On Mon, Feb 14, 2022 at 3:41 PM Karol Herbst <kherbst@xxxxxxxxxx> wrote:
>
> On Mon, Feb 14, 2022 at 3:36 PM Martin Knoblauch <knobi@xxxxxxxxxxxx> wrote:
> >
> > On Fri, Feb 11, 2022 at 4:26 PM Martin Knoblauch <knobi@xxxxxxxxxxxx> wrote:
> > >
> > > Hi,
> > >
> > > sorry for the likely insufficient report. I am running Tumbleweed on
> > > a Dell Notebook with a TU117GLM gfx, using the Nouveau driver. Kernel
> > > is homegrown. Ever since going from 5.15.12 to 5.16.x (x now 9),
> > > suspend stopped working reliably. After a maximum of three
> > > suspend/resume cycles the box would reboot spontaneously.
> > >
> > > I have found the following in dmesg output:
> > >
> > > # cat > bad-suspend.txt
> > > [ 87.120765] PM: suspend entry (s2idle)

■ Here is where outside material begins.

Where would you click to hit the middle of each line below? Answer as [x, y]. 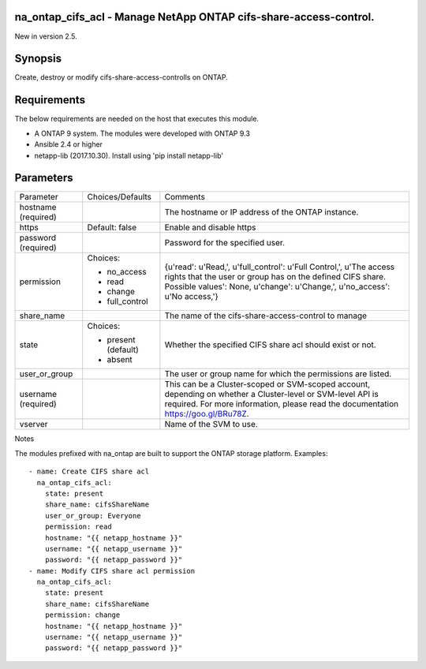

> > > [ 87.124895] Filesystems sync: 0.004 seconds
> > > [ 87.155826] Freezing user space processes ... (elapsed 0.001 seconds) done.
> > > [ 87.157424] OOM killer disabled.
> > > [ 87.157424] Freezing remaining freezable tasks ... (elapsed 0.001
> > > seconds) done.
> > > [ 87.158520] printk: Suspending console(s) (use no_console_suspend to debug)
> > > [ 87.159501] e1000e: EEE TX LPI TIMER: 00000011
> > > [ 87.164889] sd 4:0:0:0: [sda] Synchronizing SCSI cache
> > > [ 87.164980] sd 4:0:0:0: [sda] Stopping disk
> > > ==> [ 87.169576] nouveau 0000:01:00.0: acr: unload binary failed
> > > [ 87.622136] ACPI: EC: interrupt blocked
> > > [ 99.986273] ACPI: EC: interrupt unblocked
> > > [ 102.826726] sd 4:0:0:0: [sda] Starting disk
> > > [ 102.836370] nouveau 0000:01:00.0: fifo: fault 00 [VIRT_READ] at
> > > 0000000000000000 engine 0e [sec2] client 16 [HUB/SEC] reason 00 [PDE]
> > > on channel -1 [00ffe5d000 unknown]
> > > [ 102.836389] nouveau 0000:01:00.0: fifo: runlist 3: scheduled for recovery
> > > [ 102.836395] nouveau 0000:01:00.0: fifo: engine 3: scheduled for recovery
> > > [ 102.936294] ------------[ cut here ]------------
> > > [ 102.936295] nouveau 0000:01:00.0: timeout
> > > [ 102.936312] WARNING: CPU: 3 PID: 3734 at
> > > drivers/gpu/drm/nouveau/nvkm/falcon/v1.c:247
> > > nvkm_falcon_v1_wait_for_halt+0xb7/0xc0 [nouveau]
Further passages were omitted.